=== PROVIDED RECORDS ===

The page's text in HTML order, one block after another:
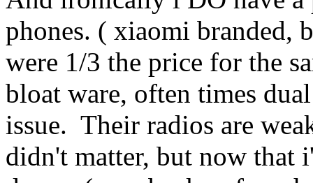
phones. ( xiaomi branded,
were 1/3 the price for the
bloat ware, often times
issue. Their radios are
didn't matter, but now that
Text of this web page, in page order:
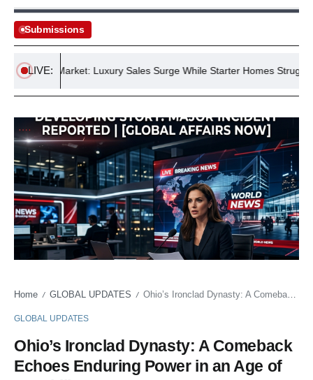
Submissions
LIVE:
Market: Luxury Sales Surge While Starter Homes Struggle
Home / GLOBAL UPDATES / Ohio’s Ironclad Dynasty: A Comeback Echoes Enduring Power in an Age of Instability
GLOBAL UPDATES
Ohio’s Ironclad Dynasty: A Comeback
Echoes Enduring Power in an Age of
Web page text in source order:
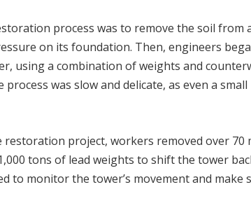
process was to remove the soil from
on its foundation. Then, engineers
using a combination of weights and
was slow and delicate, as even a
restoration project, workers removed over
tons of lead weights to shift the tower
to monitor the tower’s movement and make

=== YOUR INSTRUCTIONS ===
Copy the line showing "Text of this" exactly, along with each line after it through the end of the material above. Pictures stay out.

=== THE ANSWER ===
Text of this web page, in page order:
Submissions
LIVE:
Market: Luxury Sales Surge While Starter Homes Struggle
Home / GLOBAL UPDATES / Ohio’s Ironclad Dynasty: A Comeback Echoes Enduring Power in an Age of Instability
GLOBAL UPDATES
Ohio’s Ironclad Dynasty: A Comeback
Echoes Enduring Power in an Age of
Web page text in source order:
process was to remove the soil from
on its foundation. Then, engineers
using a combination of weights and
was slow and delicate, as even a
restoration project, workers removed over
tons of lead weights to shift the tower
to monitor the tower’s movement and make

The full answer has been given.